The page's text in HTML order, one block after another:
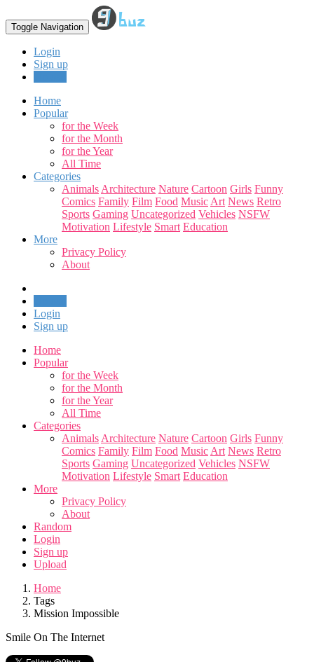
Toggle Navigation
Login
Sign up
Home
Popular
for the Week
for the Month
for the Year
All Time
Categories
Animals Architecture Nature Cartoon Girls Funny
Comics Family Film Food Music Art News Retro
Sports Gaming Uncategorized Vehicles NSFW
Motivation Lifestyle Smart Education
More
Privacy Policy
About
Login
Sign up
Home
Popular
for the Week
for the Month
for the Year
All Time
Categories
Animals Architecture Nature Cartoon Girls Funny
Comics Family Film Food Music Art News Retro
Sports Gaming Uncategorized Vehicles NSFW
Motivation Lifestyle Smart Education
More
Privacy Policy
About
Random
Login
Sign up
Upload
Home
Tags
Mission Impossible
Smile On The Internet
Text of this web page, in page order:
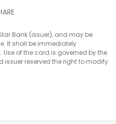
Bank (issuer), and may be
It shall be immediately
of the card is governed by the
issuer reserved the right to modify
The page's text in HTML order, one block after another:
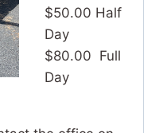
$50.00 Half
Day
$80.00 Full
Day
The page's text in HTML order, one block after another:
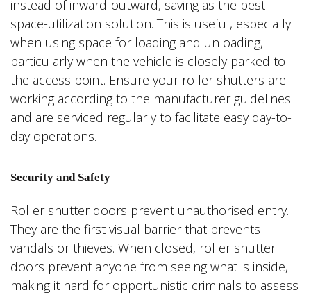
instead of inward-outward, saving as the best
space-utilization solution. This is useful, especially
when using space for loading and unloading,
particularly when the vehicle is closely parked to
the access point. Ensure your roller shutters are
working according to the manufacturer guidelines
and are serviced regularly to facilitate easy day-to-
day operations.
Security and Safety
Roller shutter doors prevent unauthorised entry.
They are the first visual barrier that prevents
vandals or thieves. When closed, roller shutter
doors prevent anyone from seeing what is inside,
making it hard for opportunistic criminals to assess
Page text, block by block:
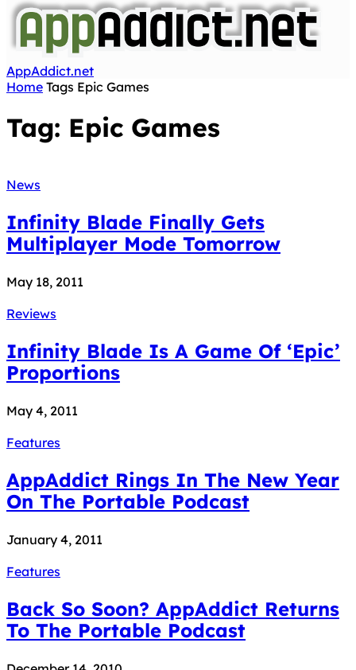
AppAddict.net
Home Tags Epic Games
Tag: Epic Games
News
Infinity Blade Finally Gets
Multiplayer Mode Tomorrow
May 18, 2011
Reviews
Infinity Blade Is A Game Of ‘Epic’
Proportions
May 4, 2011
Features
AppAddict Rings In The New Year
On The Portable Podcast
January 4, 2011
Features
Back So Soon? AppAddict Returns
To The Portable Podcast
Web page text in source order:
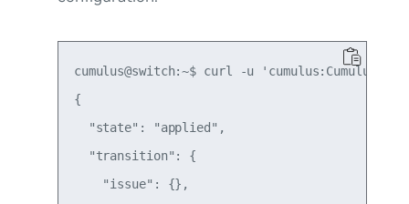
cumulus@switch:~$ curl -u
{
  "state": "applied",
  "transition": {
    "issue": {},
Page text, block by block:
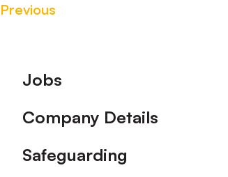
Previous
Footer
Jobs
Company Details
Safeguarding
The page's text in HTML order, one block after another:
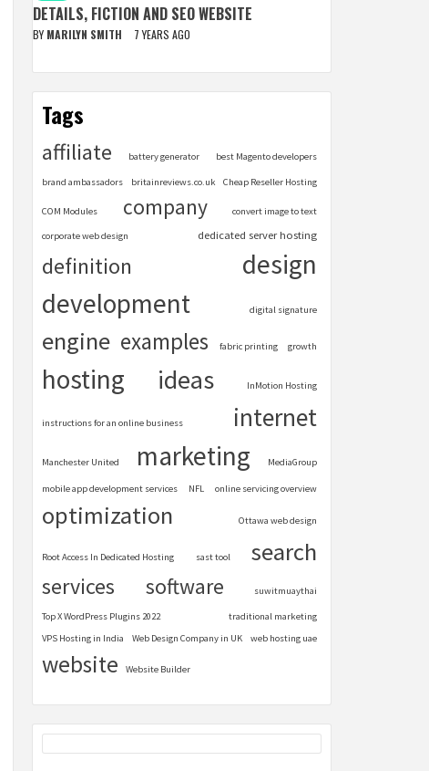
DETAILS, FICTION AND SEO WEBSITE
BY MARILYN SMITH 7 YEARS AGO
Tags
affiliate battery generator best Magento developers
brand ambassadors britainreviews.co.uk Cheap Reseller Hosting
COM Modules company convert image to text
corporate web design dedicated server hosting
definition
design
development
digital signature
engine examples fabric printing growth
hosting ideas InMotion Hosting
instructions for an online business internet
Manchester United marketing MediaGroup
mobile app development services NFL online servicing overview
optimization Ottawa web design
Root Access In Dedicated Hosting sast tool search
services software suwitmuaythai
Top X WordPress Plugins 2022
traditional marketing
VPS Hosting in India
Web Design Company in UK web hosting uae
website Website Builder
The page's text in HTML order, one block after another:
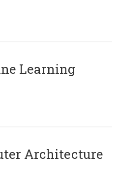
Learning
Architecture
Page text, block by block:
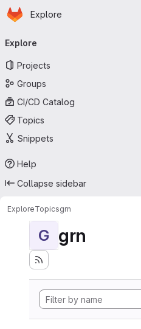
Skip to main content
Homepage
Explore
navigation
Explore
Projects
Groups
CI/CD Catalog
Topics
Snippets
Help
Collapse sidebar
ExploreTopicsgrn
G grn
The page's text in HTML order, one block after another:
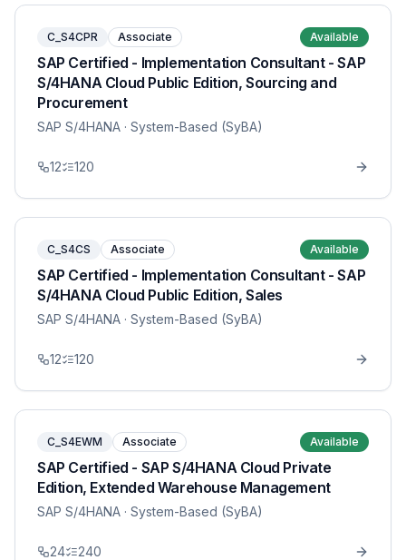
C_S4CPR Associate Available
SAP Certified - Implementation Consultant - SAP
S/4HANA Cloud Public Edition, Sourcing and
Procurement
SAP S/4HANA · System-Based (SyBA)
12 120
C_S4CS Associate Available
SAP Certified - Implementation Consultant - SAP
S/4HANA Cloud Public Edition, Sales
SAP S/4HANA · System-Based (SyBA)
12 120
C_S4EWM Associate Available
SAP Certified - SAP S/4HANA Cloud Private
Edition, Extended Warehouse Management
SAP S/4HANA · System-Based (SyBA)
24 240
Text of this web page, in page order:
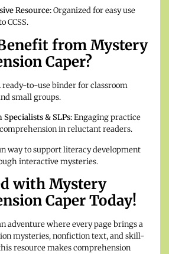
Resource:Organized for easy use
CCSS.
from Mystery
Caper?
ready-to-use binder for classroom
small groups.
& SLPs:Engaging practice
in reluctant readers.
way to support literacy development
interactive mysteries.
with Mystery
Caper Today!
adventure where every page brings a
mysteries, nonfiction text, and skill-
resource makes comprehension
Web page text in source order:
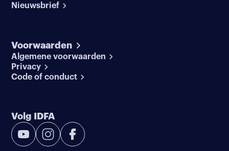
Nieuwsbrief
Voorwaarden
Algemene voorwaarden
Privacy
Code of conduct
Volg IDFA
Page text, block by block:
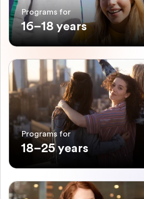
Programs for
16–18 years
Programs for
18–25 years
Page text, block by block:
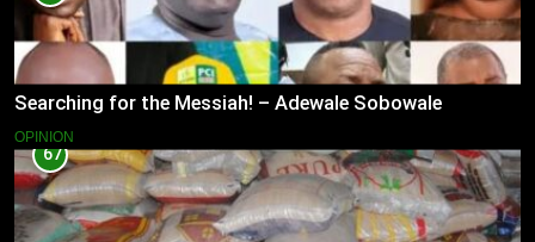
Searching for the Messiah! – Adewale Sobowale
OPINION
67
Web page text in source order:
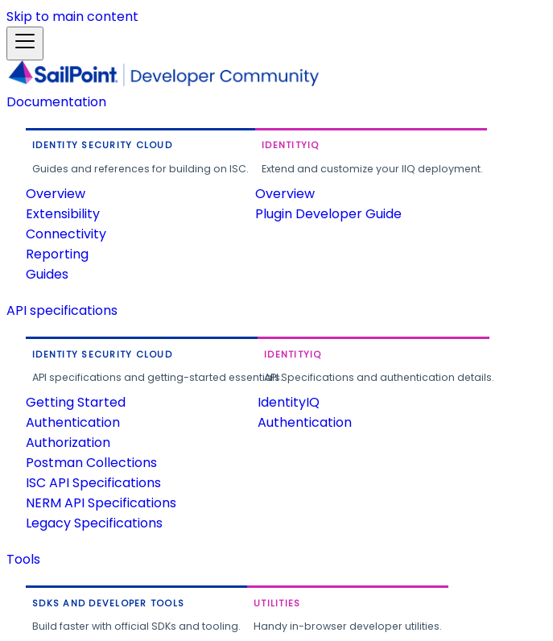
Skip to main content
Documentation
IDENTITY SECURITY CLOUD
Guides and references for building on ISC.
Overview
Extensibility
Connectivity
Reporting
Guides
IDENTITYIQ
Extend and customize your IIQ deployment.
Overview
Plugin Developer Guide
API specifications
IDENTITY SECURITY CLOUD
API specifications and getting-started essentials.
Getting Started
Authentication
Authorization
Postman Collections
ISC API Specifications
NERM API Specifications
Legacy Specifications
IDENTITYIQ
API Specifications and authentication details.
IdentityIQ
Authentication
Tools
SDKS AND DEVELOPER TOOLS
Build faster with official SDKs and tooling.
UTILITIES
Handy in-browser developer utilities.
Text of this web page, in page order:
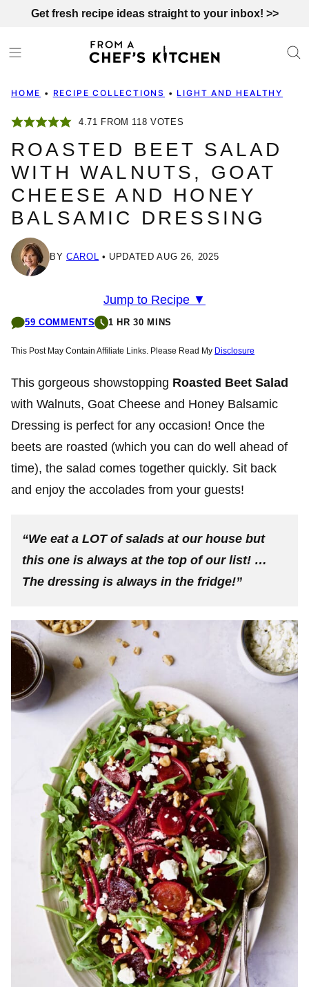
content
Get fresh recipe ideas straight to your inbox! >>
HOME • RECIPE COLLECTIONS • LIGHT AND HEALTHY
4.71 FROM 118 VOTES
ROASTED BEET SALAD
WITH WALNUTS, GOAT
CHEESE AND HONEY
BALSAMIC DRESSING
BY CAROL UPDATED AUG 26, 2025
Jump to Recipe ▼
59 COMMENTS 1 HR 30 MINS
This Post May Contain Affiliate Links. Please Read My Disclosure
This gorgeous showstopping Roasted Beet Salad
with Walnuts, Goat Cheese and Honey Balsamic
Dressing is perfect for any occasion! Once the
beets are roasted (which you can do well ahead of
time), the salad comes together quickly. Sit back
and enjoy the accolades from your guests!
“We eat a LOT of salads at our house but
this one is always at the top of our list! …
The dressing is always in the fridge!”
= = = = =
> [ACTIVITY]:
Above is the material; set down exactly its lines from the one containing "Procurement" down to the one containing "Handy in-browser developer utilities.", both included, leaving out any pictures.

> [SOLUTION]:
Procurement
SAP S/4HANA · System-Based (SyBA)
12 120
C_S4CS Associate Available
SAP Certified - Implementation Consultant - SAP
S/4HANA Cloud Public Edition, Sales
SAP S/4HANA · System-Based (SyBA)
12 120
C_S4EWM Associate Available
SAP Certified - SAP S/4HANA Cloud Private
Edition, Extended Warehouse Management
SAP S/4HANA · System-Based (SyBA)
24 240
Text of this web page, in page order:
Resource:Organized for easy use
CCSS.
from Mystery
Caper?
ready-to-use binder for classroom
small groups.
& SLPs:Engaging practice
in reluctant readers.
way to support literacy development
interactive mysteries.
with Mystery
Caper Today!
adventure where every page brings a
mysteries, nonfiction text, and skill-
resource makes comprehension
Web page text in source order:
Nieuwsbrief
Voorwaarden
Algemene voorwaarden
Privacy
Code of conduct
Volg IDFA
Page text, block by block:
Programs for
16–18 years
Programs for
18–25 years
Page text, block by block:
Searching for the Messiah! – Adewale Sobowale
OPINION
67
Web page text in source order:
Skip to main content
Documentation
IDENTITY SECURITY CLOUD
Guides and references for building on ISC.
Overview
Extensibility
Connectivity
Reporting
Guides
IDENTITYIQ
Extend and customize your IIQ deployment.
Overview
Plugin Developer Guide
API specifications
IDENTITY SECURITY CLOUD
API specifications and getting-started essentials.
Getting Started
Authentication
Authorization
Postman Collections
ISC API Specifications
NERM API Specifications
Legacy Specifications
IDENTITYIQ
API Specifications and authentication details.
IdentityIQ
Authentication
Tools
SDKS AND DEVELOPER TOOLS
Build faster with official SDKs and tooling.
UTILITIES
Handy in-browser developer utilities.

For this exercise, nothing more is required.